Task instructions -
Apart from the pictures, which must be omitted, restate the data exactly.

[Collected data]

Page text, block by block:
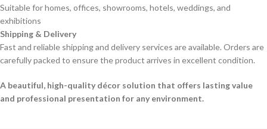
Suitable for homes, offices, showrooms, hotels, weddings, and
exhibitions
Shipping & Delivery
Fast and reliable shipping and delivery services are available. Orders are
carefully packed to ensure the product arrives in excellent condition.
A beautiful, high-quality décor solution that offers lasting value
and professional presentation for any environment.
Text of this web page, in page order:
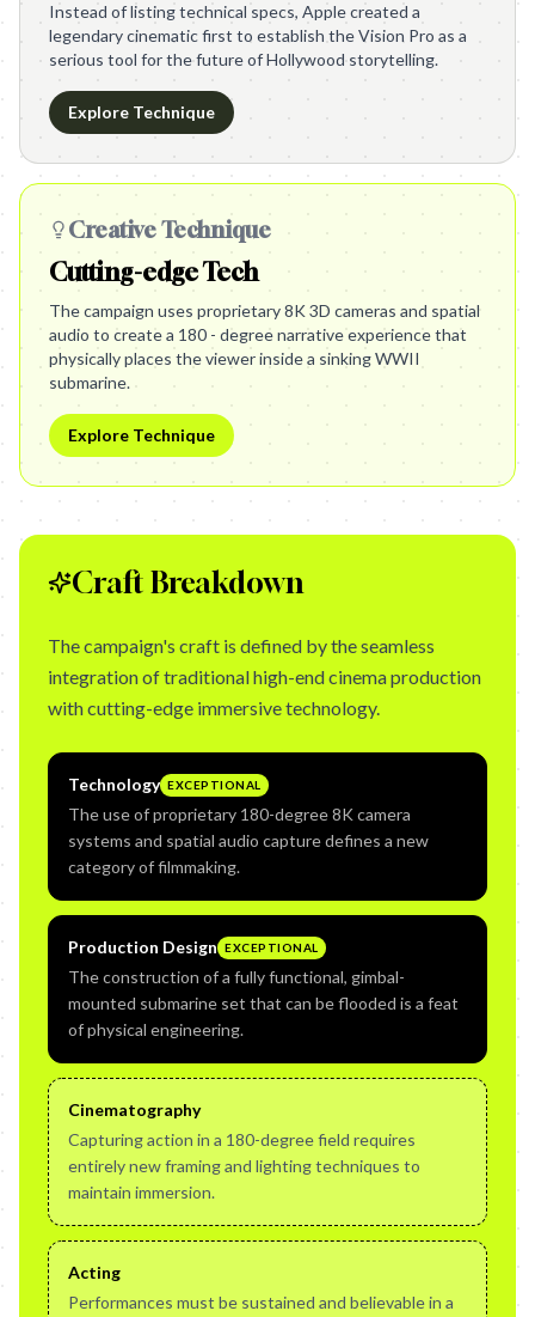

Exercise result -
Page text, block by block:
Suitable for homes, offices, showrooms, hotels, weddings, and
exhibitions
Shipping & Delivery
Fast and reliable shipping and delivery services are available. Orders are
carefully packed to ensure the product arrives in excellent condition.
A beautiful, high-quality décor solution that offers lasting value
and professional presentation for any environment.
Text of this web page, in page order:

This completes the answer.